Copy out the listing that follows, exact in every word, and skip the images.
[[ Excerpted records open ]]
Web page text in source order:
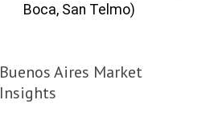
Boca, San Telmo)
Buenos Aires Market
Insights
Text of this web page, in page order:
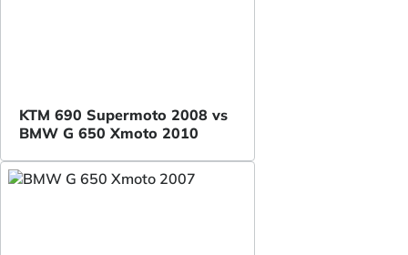
KTM 690 Supermoto 2008 vs
BMW G 650 Xmoto 2010
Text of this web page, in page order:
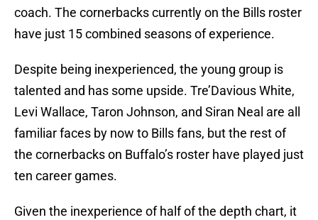
coach. The cornerbacks currently on the Bills roster
have just 15 combined seasons of experience.
Despite being inexperienced, the young group is
talented and has some upside. Tre’Davious White,
Levi Wallace, Taron Johnson, and Siran Neal are all
familiar faces by now to Bills fans, but the rest of
the cornerbacks on Buffalo’s roster have played just
ten career games.
Given the inexperience of half of the depth chart, it
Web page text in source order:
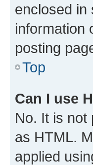
enclosed in
information
posting
Top
Can I use
No. It is not
as HTML.
applied
[[ Excerpted records closed ]]
◆ Exercise output:
Web page text in source order:
Boca, San Telmo)
Buenos Aires Market
Insights
Text of this web page, in page order:
KTM 690 Supermoto 2008 vs
BMW G 650 Xmoto 2010
Text of this web page, in page order:
coach. The cornerbacks currently on the Bills roster
have just 15 combined seasons of experience.
Despite being inexperienced, the young group is
talented and has some upside. Tre’Davious White,
Levi Wallace, Taron Johnson, and Siran Neal are all
familiar faces by now to Bills fans, but the rest of
the cornerbacks on Buffalo’s roster have played just
ten career games.
Given the inexperience of half of the depth chart, it
Web page text in source order:
enclosed in
information
posting
Top
Can I use
No. It is not
as HTML.
applied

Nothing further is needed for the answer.